Qiang culture fights for world heritage status
Photographer Cheng Weidong felt a sense of great relief when he managed to reach Taoping village in Sichuan province a week after the deadly May 12 earthquake.
File photo of ancient stone towers in a Qiang minority group village in Maoxian County, Southwest China's Sichuan Province.
He thought it was a miracle that much of the 2,000-year-old Qiang minority group village, renowned for its ancient stone towers and blockhouses, was in good shape. After all, Taoping is just 17 km away from the epicenter of the quake in Wenchuan.
Moreover, not a single villager from the 98 households was hurt, and dozens of the stone towers, built more than 1,000 years ago, stood defiantly under the blue sky.
"What I saw was a world architectural miracle," said the 57-year-old photographer with Nationality Pictorial.
It is this miraculous feature that could fetch the structures international recognition because the central government has been trying to get them a UNESCO world cultural heritage site status.

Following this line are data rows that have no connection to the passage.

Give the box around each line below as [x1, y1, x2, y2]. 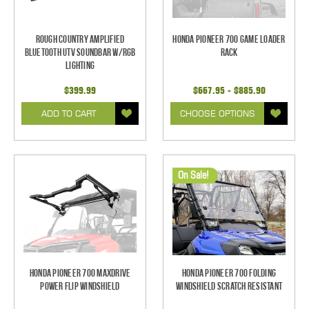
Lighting [66, 59, 94, 73]
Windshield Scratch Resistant [176, 280, 282, 294]
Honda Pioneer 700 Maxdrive [29, 267, 131, 281]
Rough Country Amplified [35, 33, 125, 47]
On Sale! [178, 168, 209, 181]
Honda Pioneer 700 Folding [181, 267, 277, 281]
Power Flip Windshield [40, 280, 120, 294]
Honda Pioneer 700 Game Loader [172, 33, 286, 47]
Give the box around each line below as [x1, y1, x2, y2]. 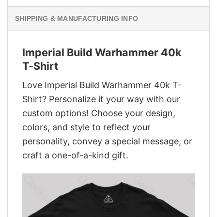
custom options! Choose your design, [22, 108, 175, 118]
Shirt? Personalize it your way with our [22, 93, 180, 104]
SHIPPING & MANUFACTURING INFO [15, 15, 139, 23]
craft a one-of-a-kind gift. [22, 150, 128, 160]
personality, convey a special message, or [22, 136, 192, 146]
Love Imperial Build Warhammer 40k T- [22, 79, 182, 90]
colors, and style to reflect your [22, 122, 151, 132]
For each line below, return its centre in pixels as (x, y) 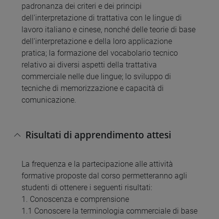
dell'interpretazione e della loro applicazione (97, 42)
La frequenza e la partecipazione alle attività (97, 164)
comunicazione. (49, 100)
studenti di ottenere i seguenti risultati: (87, 188)
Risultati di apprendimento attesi (98, 134)
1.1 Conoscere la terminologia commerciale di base (109, 211)
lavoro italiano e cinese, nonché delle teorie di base (109, 30)
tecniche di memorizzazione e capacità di (93, 88)
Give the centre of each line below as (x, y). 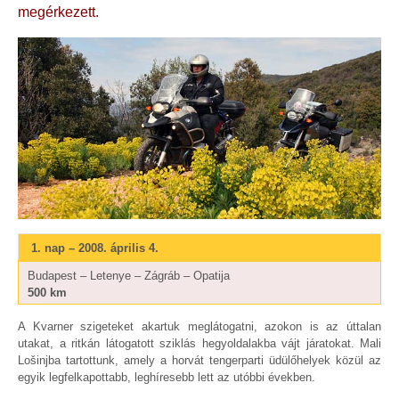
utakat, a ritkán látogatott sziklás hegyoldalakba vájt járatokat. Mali (199, 344)
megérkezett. (58, 12)
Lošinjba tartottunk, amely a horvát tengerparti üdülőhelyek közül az (199, 361)
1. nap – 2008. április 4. (93, 248)
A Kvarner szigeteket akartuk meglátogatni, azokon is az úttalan (199, 327)
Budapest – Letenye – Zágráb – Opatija (130, 275)
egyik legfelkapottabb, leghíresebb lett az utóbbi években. (168, 378)
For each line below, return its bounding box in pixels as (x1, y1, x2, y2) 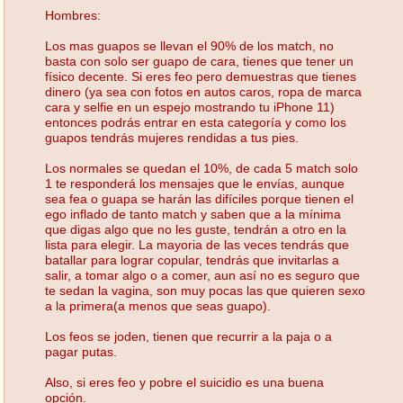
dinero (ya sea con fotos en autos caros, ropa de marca (45, 84, 362, 99)
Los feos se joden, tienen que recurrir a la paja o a (45, 328, 332, 344)
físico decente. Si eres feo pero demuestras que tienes (45, 68, 356, 84)
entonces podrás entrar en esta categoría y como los (45, 114, 346, 130)
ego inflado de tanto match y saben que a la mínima (45, 206, 341, 221)
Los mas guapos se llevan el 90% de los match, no (45, 38, 334, 53)
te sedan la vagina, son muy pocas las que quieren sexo (45, 282, 365, 298)
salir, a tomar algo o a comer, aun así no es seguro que (45, 267, 360, 282)
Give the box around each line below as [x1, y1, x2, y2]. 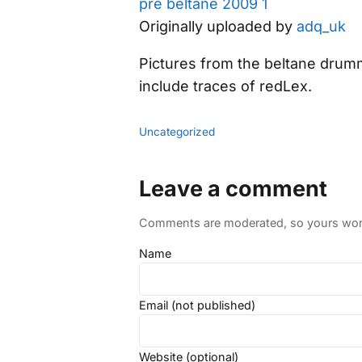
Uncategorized [139, 124, 215, 138]
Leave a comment [139, 175, 327, 202]
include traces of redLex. [139, 77, 312, 95]
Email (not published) [139, 297, 255, 312]
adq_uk [297, 17, 346, 35]
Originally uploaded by [139, 17, 297, 35]
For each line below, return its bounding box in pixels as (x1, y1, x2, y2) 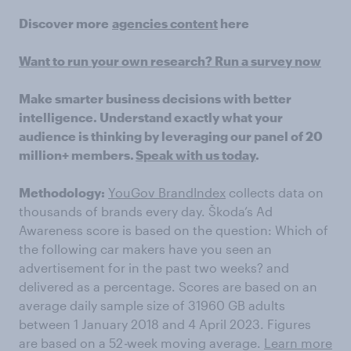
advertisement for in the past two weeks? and (19, 259, 289, 275)
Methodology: (19, 184, 105, 200)
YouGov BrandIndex (108, 184, 226, 200)
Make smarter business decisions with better (19, 90, 291, 106)
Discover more (19, 15, 109, 31)
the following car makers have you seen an (19, 241, 272, 256)
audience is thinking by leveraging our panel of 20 (19, 128, 323, 143)
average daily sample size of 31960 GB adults (19, 297, 285, 313)
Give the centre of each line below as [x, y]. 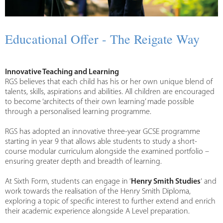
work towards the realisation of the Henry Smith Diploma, [98, 192]
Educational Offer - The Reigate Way [102, 39]
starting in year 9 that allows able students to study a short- [101, 142]
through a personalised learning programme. [78, 112]
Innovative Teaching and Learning [62, 72]
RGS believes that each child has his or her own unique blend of [109, 82]
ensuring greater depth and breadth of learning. [83, 162]
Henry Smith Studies [166, 182]
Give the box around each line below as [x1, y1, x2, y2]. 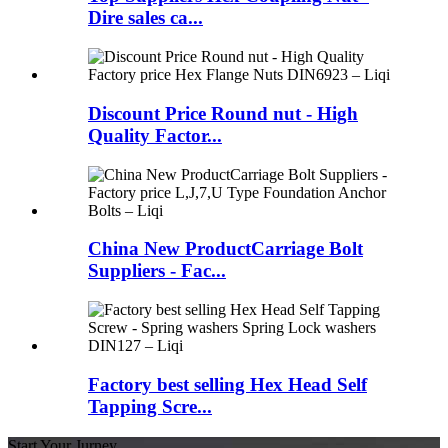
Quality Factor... [88, 124, 222, 146]
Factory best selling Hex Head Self [88, 373, 367, 395]
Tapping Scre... [88, 395, 212, 417]
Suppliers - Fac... [88, 260, 226, 282]
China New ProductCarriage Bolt [88, 238, 363, 260]
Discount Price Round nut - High [88, 102, 358, 124]
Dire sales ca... [88, 7, 203, 29]
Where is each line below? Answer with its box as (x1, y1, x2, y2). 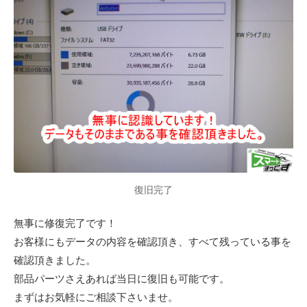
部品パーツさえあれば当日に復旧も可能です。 (14, 271, 230, 285)
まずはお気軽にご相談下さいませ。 (14, 290, 178, 304)
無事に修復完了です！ (14, 216, 116, 230)
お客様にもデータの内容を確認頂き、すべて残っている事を (14, 234, 291, 248)
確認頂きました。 (14, 253, 96, 267)
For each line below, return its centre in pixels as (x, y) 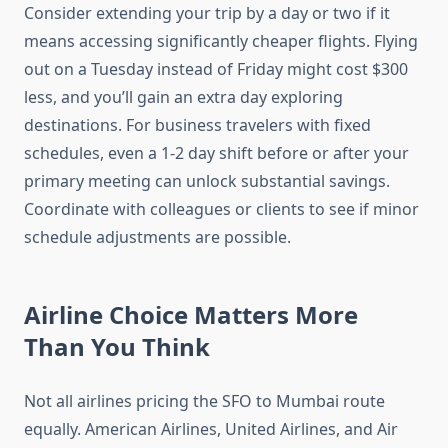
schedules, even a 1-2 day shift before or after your (216, 153)
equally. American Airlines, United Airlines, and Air (211, 429)
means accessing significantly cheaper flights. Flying (221, 41)
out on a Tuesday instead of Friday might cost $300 (216, 69)
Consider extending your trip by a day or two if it (207, 13)
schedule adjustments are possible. (157, 237)
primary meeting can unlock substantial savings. (207, 181)
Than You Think (117, 347)
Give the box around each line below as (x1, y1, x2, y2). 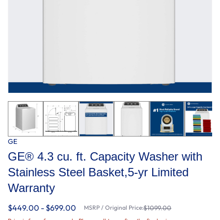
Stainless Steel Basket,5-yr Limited (8, 165, 189, 179)
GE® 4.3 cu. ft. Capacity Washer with (8, 149, 202, 163)
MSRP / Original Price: (84, 203, 143, 211)

Zhang Bai, deputy director of the State Administration of Cultural Heritage, said yesterday: "Their unique structure and outstanding quake-resistant feature make them a very eligible candidate."
During a group interview, organized by the 2008 Beijing International Media Center, Zhang said Taoping's application would be submitted in the next few years along with those of the Songshan Mountain, the Wutai Mountain and the Silk Road.
Though Taoping did not suffer much damage, some other places where the Qiang people live, such as Beichuan county, were devastated by the quake.
"We're going to set up a cultural protection zone for Qiang culture in Sichuan (this year) because it needs urgent protection," said Zhang Xu, director of the intangible cultural heritage department of the Ministry of Culture.
The Qiang cultural protection zone covers Beichuan, Wenchuan, Lixian and Maoxian counties.
Some anthropologists say the Qiang minority group descended from a legendary 21st-century BC Chinese emperor. Others say it is a lost Israelite tribe. Still others have traced its origin to other sources.
The Qiangs numbered only about 300,000, and as their misfortune would have it, almost all of them lived within 100 km of the epicenter, and lost about 10 percent of its population to the quake.The quake damaged or destroyed 23 national-level intangible cultural heritage relics.
Zhang Xu said the central and local governments will share the cost of setting up the zone and will try to rebuild Qiang villages, preserve the relics, give "Qiang cultural masters" more opportunities to practice their traditions and resume their festivals, and make video-clips in the Qiang language.